| WORK INSTRUCTION |
Set down, word for word, each line from the top of the data through the line that has "IAUE Admission List 2023/2024 is Out | How to"; omit every picture.

(Data entries)
* * *

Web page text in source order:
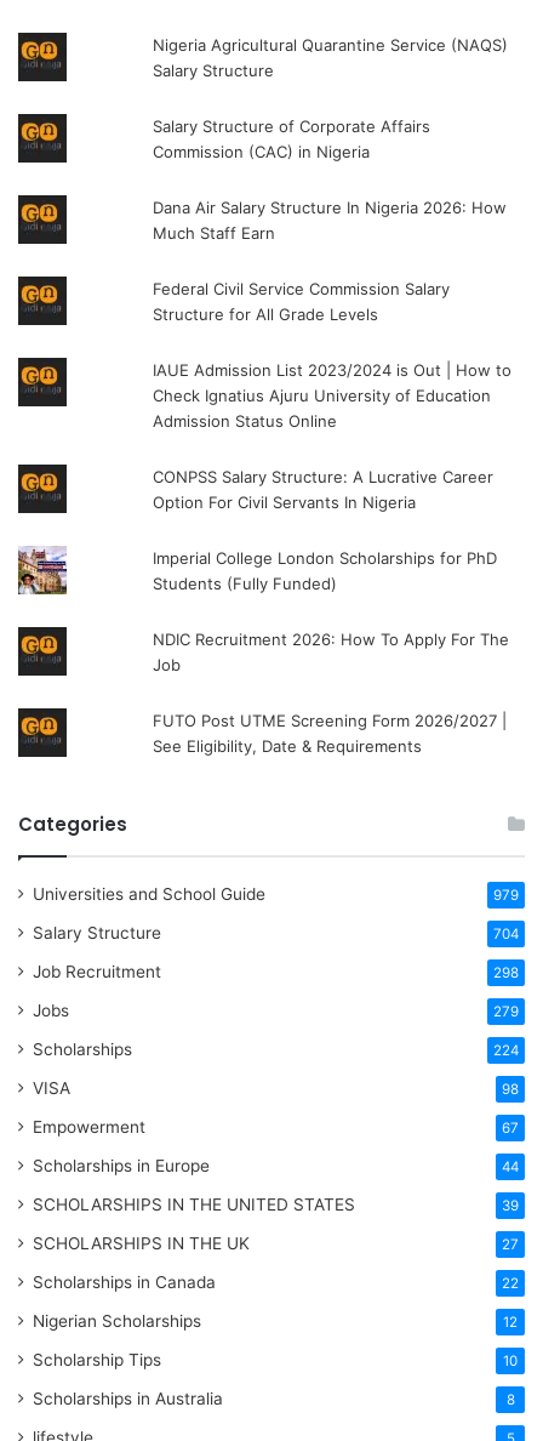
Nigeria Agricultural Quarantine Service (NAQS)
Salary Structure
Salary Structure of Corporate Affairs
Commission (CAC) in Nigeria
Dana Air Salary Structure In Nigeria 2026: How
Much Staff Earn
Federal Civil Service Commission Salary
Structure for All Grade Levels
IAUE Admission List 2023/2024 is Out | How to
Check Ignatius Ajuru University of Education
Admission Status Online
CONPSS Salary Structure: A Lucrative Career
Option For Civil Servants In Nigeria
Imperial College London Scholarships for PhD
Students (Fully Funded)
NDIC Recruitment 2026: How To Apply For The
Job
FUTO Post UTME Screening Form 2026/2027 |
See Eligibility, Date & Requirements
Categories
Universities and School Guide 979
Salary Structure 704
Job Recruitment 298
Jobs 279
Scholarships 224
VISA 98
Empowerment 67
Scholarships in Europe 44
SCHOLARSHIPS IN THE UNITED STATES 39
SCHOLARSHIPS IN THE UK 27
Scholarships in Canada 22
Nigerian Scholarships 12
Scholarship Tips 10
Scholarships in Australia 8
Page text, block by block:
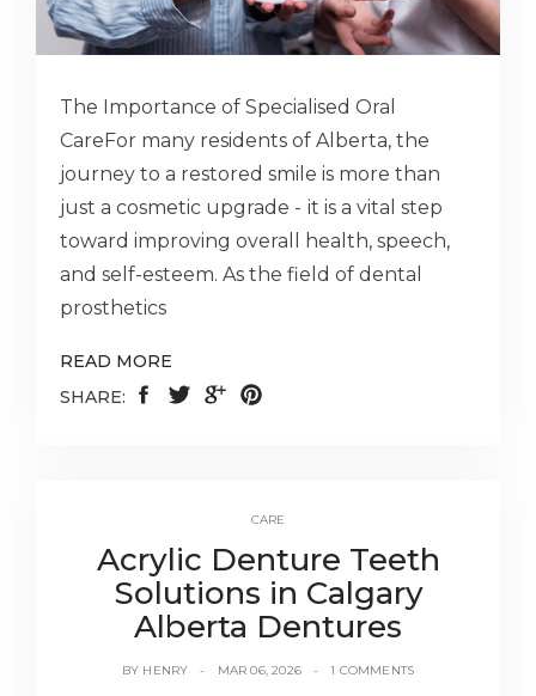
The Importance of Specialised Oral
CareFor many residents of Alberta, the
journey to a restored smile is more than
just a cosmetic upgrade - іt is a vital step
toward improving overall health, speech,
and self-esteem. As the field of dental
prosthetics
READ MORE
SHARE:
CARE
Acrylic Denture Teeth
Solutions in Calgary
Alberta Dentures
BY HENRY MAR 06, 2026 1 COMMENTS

* * *

| ANSWER SPACE |
Web page text in source order:
Nigeria Agricultural Quarantine Service (NAQS)
Salary Structure
Salary Structure of Corporate Affairs
Commission (CAC) in Nigeria
Dana Air Salary Structure In Nigeria 2026: How
Much Staff Earn
Federal Civil Service Commission Salary
Structure for All Grade Levels
IAUE Admission List 2023/2024 is Out | How to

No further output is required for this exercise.